Jemari Menno lembut menyentuh bibir sang Panglima, membuatnya diam. "Rumah peristirahatan," ujarnya. "Bukan karena kamu perlu. Karena aku ingin."

Mendesah, pria itu memberi isyarat agar sang kekasih mengikuti langkahnya. Dengan cekatan Menno menyalakan api di tungku dan memanaskan air, sementara Artunis mengamati isi dapur dan ruang makan kecil yang, menurut Menno, sekarang adalah miliknya. Artunis mengambil tempat duduk di salah satu kursi di sekeliling meja makan tinggi yang mirip dengan yang pernah dia lihat di rumah Eurig, sementara sinar matahari senja masuk melalui jendela berbentuk busur di bagian atasnya, jatuh anggun di atas karpet tenunan khas Surpara bermotif elang dan matahari.

Tanpa dia sadari, Menno sudah berdiri di ambang pintu, mengajaknya kembali ke luar ruangan. "Apa kamu tidak mau melihat seperti apa isi rumah ini?" Menno memainkan alisnya nakal saat Artunis tidak bergeming, hingga akhirnya Nona itu berdiri dan kembali berjalan di sisinya.

Tanpa membuang waktu Menno menggenggam tangan gadis itu dan membawanya berkeliling, melihat-lihat ruang makan besar yang cocok untuk menjamu tamu, ruang kerja berperabot lengkap yang mirip dengan ruang kerjanya di rumah, ruang duduk yang nyaman di depan perapian, dan perpustakaan kecil yang masih setengah kosong.

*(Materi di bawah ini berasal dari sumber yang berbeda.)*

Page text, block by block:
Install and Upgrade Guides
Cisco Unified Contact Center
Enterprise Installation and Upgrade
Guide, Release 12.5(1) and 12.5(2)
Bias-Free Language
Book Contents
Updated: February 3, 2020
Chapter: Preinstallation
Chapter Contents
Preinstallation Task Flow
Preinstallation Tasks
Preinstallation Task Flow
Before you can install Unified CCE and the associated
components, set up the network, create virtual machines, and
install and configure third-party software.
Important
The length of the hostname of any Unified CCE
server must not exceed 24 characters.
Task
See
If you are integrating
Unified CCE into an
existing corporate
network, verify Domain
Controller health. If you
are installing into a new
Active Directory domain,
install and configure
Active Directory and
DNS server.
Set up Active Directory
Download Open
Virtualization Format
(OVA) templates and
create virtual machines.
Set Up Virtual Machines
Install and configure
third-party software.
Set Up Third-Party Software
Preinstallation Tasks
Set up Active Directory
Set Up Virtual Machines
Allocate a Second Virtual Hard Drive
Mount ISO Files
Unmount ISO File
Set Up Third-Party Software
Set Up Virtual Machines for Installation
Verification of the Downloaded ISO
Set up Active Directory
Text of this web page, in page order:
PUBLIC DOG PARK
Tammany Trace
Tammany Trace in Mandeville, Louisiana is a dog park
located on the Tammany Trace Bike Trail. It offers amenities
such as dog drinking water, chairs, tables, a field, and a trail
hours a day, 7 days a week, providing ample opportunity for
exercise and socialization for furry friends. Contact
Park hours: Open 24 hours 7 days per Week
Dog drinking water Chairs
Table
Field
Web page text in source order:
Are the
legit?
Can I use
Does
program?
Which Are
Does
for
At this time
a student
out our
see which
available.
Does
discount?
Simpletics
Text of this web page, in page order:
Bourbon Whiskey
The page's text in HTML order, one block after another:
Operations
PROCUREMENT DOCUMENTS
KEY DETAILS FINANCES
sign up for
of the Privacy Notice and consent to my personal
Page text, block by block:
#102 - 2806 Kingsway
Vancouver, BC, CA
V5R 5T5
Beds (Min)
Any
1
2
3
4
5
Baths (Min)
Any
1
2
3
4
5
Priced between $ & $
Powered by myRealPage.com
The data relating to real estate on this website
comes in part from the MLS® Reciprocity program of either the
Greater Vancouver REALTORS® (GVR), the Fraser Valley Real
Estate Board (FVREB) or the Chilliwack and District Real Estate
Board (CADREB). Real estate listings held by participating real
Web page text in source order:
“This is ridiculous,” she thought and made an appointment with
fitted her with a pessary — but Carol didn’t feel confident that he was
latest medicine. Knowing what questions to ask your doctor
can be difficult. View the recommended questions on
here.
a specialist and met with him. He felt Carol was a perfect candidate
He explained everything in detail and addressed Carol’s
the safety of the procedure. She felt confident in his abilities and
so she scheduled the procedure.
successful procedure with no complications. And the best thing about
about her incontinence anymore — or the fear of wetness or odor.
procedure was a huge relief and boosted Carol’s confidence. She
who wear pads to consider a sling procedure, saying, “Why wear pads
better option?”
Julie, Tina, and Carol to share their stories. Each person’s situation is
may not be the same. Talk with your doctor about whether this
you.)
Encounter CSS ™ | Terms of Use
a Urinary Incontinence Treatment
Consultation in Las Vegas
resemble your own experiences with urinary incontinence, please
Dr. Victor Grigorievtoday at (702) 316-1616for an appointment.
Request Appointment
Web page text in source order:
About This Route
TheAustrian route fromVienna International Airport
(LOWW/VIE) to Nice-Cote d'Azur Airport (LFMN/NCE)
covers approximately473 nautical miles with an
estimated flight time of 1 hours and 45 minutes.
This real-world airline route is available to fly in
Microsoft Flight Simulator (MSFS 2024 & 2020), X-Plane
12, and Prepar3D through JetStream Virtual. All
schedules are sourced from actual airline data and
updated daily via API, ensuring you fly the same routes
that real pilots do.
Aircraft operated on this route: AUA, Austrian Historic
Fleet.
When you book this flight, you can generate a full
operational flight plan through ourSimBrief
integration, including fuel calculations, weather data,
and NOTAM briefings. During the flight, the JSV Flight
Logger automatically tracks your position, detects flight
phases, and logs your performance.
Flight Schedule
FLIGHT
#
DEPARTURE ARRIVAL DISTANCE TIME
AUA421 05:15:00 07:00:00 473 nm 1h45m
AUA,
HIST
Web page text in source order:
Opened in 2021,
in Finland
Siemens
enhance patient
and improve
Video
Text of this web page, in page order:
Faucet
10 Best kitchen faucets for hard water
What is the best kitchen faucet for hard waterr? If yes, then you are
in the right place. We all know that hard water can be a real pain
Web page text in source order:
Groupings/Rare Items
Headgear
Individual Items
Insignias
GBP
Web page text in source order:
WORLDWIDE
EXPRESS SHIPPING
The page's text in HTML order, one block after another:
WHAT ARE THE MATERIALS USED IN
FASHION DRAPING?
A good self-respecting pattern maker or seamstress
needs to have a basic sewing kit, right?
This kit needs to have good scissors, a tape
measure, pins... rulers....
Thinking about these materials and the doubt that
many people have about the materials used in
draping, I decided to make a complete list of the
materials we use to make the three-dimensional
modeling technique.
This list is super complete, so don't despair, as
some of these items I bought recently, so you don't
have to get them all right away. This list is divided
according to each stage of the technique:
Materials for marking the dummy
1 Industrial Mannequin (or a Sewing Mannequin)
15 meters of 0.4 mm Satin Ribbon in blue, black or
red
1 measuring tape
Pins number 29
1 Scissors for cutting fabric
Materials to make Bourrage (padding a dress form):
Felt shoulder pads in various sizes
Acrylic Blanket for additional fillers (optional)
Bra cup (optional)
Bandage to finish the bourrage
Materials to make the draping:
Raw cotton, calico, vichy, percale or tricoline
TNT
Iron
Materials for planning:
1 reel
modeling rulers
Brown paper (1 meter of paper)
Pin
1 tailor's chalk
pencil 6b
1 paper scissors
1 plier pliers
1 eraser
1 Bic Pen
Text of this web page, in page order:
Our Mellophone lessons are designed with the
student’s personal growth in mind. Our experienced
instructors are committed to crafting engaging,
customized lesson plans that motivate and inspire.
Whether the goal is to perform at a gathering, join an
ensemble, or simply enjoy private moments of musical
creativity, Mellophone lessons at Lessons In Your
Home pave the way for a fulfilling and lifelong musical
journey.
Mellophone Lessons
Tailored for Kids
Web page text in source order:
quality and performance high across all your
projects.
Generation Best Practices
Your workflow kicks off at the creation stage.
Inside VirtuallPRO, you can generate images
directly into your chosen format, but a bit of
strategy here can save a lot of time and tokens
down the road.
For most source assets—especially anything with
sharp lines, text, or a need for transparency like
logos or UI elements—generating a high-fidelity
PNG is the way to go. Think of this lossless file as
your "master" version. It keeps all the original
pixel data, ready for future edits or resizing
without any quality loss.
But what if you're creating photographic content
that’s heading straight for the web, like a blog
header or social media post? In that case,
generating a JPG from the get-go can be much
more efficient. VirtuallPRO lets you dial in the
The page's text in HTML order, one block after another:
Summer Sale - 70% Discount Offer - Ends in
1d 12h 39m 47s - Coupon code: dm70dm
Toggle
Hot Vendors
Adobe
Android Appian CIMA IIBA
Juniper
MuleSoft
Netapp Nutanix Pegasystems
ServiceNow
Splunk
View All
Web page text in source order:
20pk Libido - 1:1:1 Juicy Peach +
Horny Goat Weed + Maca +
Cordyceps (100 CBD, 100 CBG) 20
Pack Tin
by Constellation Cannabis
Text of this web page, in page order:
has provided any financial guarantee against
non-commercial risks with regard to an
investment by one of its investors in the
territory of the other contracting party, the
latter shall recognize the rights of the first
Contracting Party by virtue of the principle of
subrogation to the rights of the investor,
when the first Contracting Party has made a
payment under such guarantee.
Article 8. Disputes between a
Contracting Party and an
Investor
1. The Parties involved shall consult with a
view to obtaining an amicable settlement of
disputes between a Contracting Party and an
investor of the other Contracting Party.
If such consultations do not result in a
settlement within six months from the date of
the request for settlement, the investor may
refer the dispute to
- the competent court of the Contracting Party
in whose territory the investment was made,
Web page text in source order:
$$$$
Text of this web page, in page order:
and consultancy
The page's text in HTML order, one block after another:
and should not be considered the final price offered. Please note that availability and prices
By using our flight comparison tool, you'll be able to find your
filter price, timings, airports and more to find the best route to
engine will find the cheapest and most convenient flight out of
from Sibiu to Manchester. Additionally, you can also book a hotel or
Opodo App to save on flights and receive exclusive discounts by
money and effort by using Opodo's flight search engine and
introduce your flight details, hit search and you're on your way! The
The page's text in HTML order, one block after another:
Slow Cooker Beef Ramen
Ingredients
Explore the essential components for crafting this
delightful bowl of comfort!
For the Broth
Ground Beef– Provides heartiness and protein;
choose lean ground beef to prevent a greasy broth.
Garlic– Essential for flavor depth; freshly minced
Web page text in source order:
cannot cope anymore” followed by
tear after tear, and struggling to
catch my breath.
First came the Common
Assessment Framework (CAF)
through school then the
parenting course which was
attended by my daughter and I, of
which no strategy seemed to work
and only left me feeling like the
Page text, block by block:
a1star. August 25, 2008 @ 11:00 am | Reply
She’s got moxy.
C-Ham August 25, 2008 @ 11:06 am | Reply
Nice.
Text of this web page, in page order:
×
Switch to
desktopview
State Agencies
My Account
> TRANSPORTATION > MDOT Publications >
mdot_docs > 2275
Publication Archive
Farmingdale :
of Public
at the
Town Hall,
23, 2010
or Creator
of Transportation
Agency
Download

"Aku masih tidak menyangka..," Menno mengangkat alis, menunggu Artunis menyelesaikan kalimatnya, "kamu bisa-bisanya membangun rumah di pelosok hutan seperti ini."

"Tentu saja bisa, Nona," balasnya ringan. "Asal punya tekad kuat, semuanya mungkin."

"Bujukan macam apa yang kamu pakai sampai-sampai orang mau jauh-jauh datang membangun rumah di sini?"

"Itu rahasiaku," Menno mengangkat bahu lalu mengedipkan mata. "Tapi kamu 'kan tahu sendiri, mana ada orang yang kebal rayuanku?"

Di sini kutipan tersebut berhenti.